* Instructions to follow *
Beneath this task is a listing. Count its lines that contain "Relation" and answer with the number only.

* Provided information *
_____
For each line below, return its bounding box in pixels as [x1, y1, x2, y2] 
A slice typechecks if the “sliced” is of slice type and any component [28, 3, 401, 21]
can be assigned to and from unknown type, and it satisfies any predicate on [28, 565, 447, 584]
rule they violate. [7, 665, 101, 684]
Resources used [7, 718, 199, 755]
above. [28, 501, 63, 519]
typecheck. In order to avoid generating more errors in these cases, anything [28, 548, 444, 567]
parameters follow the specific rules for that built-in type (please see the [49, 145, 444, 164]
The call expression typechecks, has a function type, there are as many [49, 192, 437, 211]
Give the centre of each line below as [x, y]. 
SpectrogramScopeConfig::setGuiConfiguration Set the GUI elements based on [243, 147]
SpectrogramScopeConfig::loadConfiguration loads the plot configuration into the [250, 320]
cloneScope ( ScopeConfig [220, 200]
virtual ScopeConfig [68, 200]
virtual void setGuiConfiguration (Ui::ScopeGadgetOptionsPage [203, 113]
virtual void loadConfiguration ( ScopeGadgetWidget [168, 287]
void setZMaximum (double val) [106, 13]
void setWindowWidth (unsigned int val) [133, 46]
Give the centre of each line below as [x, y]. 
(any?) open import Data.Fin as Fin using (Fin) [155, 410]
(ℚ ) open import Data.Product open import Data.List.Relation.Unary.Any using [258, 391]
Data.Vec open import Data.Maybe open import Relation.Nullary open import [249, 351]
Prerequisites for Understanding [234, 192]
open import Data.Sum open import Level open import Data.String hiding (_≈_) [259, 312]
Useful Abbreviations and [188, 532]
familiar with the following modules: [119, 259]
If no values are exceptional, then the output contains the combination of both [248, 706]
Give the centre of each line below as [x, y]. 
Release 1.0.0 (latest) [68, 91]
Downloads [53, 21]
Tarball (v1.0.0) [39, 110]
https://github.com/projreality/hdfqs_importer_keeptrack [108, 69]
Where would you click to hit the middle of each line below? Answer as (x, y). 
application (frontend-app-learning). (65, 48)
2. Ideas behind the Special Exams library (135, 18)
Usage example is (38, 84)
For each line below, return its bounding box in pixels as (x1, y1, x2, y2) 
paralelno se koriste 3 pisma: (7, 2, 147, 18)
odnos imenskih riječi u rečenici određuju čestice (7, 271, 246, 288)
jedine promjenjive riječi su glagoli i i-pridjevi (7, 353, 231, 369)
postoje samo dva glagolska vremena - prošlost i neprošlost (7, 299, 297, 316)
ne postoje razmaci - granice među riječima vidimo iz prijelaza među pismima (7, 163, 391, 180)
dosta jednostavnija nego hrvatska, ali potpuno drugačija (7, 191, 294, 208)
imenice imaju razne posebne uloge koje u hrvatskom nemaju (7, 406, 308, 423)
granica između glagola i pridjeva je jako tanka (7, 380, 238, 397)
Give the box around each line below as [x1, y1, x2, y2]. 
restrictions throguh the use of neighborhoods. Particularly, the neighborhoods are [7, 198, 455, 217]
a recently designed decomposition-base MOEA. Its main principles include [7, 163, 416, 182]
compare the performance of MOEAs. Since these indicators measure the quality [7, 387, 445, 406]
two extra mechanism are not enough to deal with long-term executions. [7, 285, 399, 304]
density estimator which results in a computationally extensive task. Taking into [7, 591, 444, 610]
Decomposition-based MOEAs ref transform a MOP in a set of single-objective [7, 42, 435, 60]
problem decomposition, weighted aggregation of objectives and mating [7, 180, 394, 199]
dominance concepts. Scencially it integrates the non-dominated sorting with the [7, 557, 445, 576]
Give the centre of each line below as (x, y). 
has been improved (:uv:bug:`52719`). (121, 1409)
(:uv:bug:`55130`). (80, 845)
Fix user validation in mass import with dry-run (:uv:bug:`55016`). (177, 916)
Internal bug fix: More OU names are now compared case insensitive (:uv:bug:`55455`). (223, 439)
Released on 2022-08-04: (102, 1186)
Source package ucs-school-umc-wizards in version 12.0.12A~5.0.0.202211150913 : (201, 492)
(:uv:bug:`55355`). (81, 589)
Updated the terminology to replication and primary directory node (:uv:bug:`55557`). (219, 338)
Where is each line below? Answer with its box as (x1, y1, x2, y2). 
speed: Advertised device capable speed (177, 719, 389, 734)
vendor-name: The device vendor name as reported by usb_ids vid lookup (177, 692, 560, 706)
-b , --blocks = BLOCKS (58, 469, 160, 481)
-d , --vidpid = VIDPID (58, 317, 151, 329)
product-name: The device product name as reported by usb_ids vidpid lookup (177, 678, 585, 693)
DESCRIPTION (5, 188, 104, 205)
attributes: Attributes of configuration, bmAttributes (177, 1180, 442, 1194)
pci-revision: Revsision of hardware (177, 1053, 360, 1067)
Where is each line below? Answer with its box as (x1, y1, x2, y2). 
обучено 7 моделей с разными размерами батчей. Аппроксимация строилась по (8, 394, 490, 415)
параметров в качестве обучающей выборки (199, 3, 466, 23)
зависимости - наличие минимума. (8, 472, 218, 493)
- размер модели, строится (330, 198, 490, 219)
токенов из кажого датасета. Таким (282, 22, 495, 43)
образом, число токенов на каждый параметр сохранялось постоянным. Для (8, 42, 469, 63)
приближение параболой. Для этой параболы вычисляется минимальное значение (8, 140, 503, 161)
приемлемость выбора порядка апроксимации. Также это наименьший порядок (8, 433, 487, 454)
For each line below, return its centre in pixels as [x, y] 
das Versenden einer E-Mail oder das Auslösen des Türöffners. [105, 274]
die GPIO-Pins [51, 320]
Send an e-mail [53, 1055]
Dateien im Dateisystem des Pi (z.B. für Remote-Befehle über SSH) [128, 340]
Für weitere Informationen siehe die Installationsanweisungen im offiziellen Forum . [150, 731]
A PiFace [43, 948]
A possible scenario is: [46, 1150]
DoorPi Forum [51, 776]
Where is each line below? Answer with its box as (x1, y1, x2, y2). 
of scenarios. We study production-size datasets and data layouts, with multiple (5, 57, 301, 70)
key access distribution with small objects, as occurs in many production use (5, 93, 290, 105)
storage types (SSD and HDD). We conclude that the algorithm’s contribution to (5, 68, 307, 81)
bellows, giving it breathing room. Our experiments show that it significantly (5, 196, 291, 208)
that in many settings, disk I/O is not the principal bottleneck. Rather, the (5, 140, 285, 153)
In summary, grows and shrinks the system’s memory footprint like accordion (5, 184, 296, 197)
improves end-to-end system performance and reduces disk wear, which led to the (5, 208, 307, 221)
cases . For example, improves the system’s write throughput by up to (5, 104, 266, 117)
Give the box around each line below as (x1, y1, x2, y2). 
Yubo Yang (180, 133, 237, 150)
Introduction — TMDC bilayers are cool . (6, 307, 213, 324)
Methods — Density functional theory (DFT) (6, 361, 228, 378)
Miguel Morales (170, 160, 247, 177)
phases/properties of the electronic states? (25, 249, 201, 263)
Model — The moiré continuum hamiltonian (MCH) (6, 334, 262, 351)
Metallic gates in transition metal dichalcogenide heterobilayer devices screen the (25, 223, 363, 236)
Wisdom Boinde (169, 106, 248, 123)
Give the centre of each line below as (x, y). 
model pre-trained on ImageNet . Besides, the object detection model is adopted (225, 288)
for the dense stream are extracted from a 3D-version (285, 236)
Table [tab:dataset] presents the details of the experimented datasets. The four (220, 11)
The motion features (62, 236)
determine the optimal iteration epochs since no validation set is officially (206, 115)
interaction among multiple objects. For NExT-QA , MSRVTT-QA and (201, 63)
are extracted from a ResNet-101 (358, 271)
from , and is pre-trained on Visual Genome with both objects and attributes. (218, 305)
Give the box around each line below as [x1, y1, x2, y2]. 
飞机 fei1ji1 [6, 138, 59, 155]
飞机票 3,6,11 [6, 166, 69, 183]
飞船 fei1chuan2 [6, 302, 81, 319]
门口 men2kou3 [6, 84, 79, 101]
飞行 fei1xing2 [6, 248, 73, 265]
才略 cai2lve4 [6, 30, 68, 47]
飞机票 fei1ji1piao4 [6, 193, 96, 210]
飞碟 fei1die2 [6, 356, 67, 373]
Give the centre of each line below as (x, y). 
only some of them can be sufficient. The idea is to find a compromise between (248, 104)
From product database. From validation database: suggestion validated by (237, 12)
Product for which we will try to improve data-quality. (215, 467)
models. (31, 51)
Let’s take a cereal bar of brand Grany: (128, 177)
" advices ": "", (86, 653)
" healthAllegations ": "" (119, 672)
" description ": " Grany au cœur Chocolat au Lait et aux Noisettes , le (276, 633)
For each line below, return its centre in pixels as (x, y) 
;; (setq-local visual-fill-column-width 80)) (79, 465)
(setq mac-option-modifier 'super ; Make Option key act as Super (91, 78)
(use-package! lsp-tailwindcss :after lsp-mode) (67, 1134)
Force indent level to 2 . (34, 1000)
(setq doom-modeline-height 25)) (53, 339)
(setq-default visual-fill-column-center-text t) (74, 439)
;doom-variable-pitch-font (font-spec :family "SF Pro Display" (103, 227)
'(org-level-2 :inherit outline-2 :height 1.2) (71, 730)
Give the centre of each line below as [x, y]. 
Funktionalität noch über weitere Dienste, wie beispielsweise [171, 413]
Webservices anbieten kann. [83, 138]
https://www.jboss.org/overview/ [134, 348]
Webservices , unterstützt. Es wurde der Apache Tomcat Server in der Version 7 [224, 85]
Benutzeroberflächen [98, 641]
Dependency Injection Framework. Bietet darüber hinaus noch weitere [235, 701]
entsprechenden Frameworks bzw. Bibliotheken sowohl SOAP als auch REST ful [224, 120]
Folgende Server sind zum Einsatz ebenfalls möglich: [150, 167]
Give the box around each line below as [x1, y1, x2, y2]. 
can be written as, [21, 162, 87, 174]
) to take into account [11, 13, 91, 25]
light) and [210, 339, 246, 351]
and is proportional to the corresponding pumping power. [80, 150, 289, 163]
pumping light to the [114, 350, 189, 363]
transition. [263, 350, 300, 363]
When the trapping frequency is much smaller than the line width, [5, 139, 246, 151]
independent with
_____
* The answer *
2